* [WORK REQUIRED]: Restate, word for word and with nothing added, the lines from the one containing "#include (36, 64)" through the last line of the material below.

* [SOURCE DATA]:

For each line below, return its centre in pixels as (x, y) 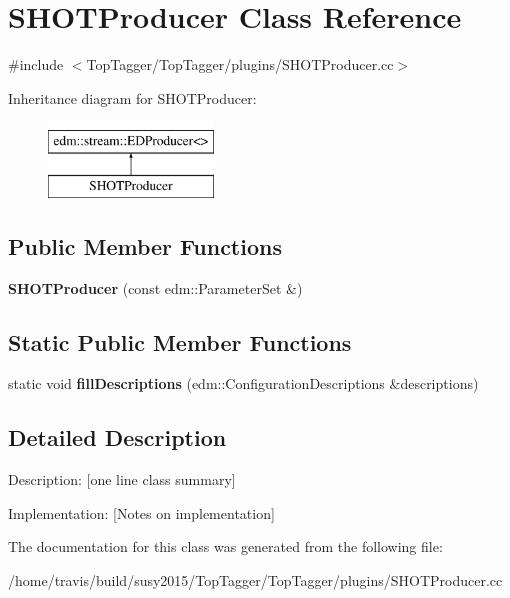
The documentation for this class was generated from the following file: (225, 546)
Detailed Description (117, 437)
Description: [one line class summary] (122, 479)
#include (36, 64)
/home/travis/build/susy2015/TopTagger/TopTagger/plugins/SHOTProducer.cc (255, 580)
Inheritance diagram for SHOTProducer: (132, 97)
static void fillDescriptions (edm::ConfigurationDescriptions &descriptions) (243, 383)
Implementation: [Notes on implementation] (141, 512)

* [ANSWER BELOW]:
#include (36, 64)
/home/travis/build/susy2015/TopTagger/TopTagger/plugins/SHOTProducer.cc (255, 580)
Inheritance diagram for SHOTProducer: (132, 97)
static void fillDescriptions (edm::ConfigurationDescriptions &descriptions) (243, 383)
Implementation: [Notes on implementation] (141, 512)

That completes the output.